An R package for estimating Structural Equation Model (SEM) Trees and Forests. They are a fusion of SEM and decision trees, or SEM and random forests respectively. While SEM is a confirmatory modeling technique, SEM trees and forests allow to explore whether there are predictors that provide further information about an initial, theory-based model. Potential use cases are the search for potential predictors that explain individual differences, finding omitted variables in a model, or exploring measurement invariance over a large set of predictors. A recent overview is in our latest book chapter in the SEM handbook (Brandmaier & Jacobucci, 2023).
Install the latest stable version from CRAN:
install.packages("semtree")
To install the latest semtree package directly from GitHub, copy the following line into R:
library(devtools)
devtools::install_github("brandmaier/semtree")
# even better: install with package vignette (extra documentation)
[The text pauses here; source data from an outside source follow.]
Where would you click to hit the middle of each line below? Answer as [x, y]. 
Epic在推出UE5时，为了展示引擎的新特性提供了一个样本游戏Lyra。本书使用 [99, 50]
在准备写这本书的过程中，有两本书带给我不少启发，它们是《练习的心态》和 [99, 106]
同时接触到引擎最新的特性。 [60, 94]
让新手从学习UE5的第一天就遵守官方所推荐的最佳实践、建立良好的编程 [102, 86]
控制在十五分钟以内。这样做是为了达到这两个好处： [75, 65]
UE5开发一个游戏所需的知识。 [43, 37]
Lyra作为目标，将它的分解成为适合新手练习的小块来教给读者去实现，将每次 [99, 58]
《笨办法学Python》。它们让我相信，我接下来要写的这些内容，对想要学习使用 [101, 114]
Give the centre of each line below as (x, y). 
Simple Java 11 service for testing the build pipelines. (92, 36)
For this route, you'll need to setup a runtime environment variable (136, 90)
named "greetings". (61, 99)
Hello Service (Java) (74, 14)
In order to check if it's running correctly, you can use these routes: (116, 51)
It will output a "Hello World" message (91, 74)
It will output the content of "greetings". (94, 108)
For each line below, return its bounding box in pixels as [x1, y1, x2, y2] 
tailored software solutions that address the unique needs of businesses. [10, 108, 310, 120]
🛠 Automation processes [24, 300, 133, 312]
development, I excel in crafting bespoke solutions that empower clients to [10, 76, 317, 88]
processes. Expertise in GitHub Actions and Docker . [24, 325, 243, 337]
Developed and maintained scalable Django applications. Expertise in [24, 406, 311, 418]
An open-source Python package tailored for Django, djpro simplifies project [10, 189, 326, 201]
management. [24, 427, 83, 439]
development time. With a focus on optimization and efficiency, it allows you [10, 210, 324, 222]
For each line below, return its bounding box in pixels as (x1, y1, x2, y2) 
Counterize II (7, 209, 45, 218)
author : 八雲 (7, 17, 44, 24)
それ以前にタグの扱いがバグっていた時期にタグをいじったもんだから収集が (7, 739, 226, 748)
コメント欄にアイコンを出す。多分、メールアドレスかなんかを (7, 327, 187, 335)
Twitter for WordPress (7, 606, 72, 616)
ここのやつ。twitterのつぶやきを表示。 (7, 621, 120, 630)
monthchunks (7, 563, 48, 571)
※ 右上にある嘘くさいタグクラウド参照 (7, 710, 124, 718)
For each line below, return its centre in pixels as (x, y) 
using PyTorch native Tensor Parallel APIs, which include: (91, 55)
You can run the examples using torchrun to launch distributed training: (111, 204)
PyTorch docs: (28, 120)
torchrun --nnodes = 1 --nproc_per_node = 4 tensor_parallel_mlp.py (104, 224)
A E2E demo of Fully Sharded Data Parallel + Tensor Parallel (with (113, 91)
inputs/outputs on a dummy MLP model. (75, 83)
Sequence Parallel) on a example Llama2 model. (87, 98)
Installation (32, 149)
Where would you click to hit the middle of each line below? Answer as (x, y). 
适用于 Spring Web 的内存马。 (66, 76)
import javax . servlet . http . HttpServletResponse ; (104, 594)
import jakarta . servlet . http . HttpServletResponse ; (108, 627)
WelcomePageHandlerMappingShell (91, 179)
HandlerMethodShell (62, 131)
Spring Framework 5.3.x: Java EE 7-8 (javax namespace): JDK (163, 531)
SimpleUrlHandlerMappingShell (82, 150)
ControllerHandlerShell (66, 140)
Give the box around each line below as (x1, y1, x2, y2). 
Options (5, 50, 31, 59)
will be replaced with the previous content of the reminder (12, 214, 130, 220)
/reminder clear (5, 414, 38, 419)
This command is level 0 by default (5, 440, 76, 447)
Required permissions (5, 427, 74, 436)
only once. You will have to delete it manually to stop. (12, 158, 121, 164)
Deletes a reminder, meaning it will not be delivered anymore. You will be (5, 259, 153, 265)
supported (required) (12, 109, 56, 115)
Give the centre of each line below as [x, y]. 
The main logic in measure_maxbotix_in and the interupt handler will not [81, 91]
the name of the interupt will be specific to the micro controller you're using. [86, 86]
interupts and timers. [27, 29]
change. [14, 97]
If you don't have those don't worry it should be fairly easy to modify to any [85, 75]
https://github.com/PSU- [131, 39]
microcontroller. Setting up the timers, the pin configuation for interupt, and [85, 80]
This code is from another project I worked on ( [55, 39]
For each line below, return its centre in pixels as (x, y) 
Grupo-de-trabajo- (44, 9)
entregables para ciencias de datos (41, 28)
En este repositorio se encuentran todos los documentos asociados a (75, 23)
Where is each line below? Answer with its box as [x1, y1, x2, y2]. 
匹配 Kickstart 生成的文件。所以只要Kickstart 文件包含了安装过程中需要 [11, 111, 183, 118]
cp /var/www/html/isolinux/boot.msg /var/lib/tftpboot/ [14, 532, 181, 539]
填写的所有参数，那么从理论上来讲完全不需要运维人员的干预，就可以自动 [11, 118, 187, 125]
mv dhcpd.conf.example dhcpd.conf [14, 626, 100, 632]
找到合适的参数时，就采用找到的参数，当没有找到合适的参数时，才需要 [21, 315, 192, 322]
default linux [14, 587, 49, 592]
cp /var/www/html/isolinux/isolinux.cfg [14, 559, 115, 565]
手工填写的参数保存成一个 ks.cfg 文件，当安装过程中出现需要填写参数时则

devtools::install_github("brandmaier/semtree",force=TRUE, build_opts = c())
Package documentation and use-cases with runnable R code can be found on our github pages: https://brandmaier.github.io/semtree/.
Package vignettes (shipped with the package) contain documentation on how to use the package. Simply type this in R once you have loaded the package:
browseVignettes("semtree")
First, we load the birthwt data frame from the MASS package, which
contains risk factors associated with low infant birth weight. We
extract the variables presence of uterine irritability (ui), history of
hypertension (ht), smoke status during pregnancy (smoke) and birth
weight (btw):
library(semtree)
#> Lade nötiges Paket: OpenMx
bw <- with(MASS::birthwt, {
ui <- factor(ui, labels=c("no","yes"))
ht <- factor(ht, labels=c("no","yes"))
smoke <- factor(smoke, labels=c("no","yes"))
data.frame( bwt, uterine_irritability=ui, hypertension=ht, smoke, num_premature_labours=ptl, physician_visits=ftv )
})
Next, we set up a simple univariate model that estimates mean and
variance of birth weight
model <- lavaan::lavaan("bwt~~bwt; bwt~1")
Last, we estimate a SEM tree with a maximum depth of two, a significance criterion of 1% and splits based on score-based tests, and plot the resulting tree:
ctrl <- semtree_control(method="score", max.depth = 2, alpha = 0.01)
tree <- semtree(model = model, data = bw, control = ctrl)
plot(tree)
#> ✖ Variable num_premature_labours is numeric but has only few unique values. Consider recoding as ordered factor.
#> ✖ Variable physician_visits is numeric but has only few unique values. Consider recoding as ordered factor.
#> ✔ Tree construction finished [took less than a second].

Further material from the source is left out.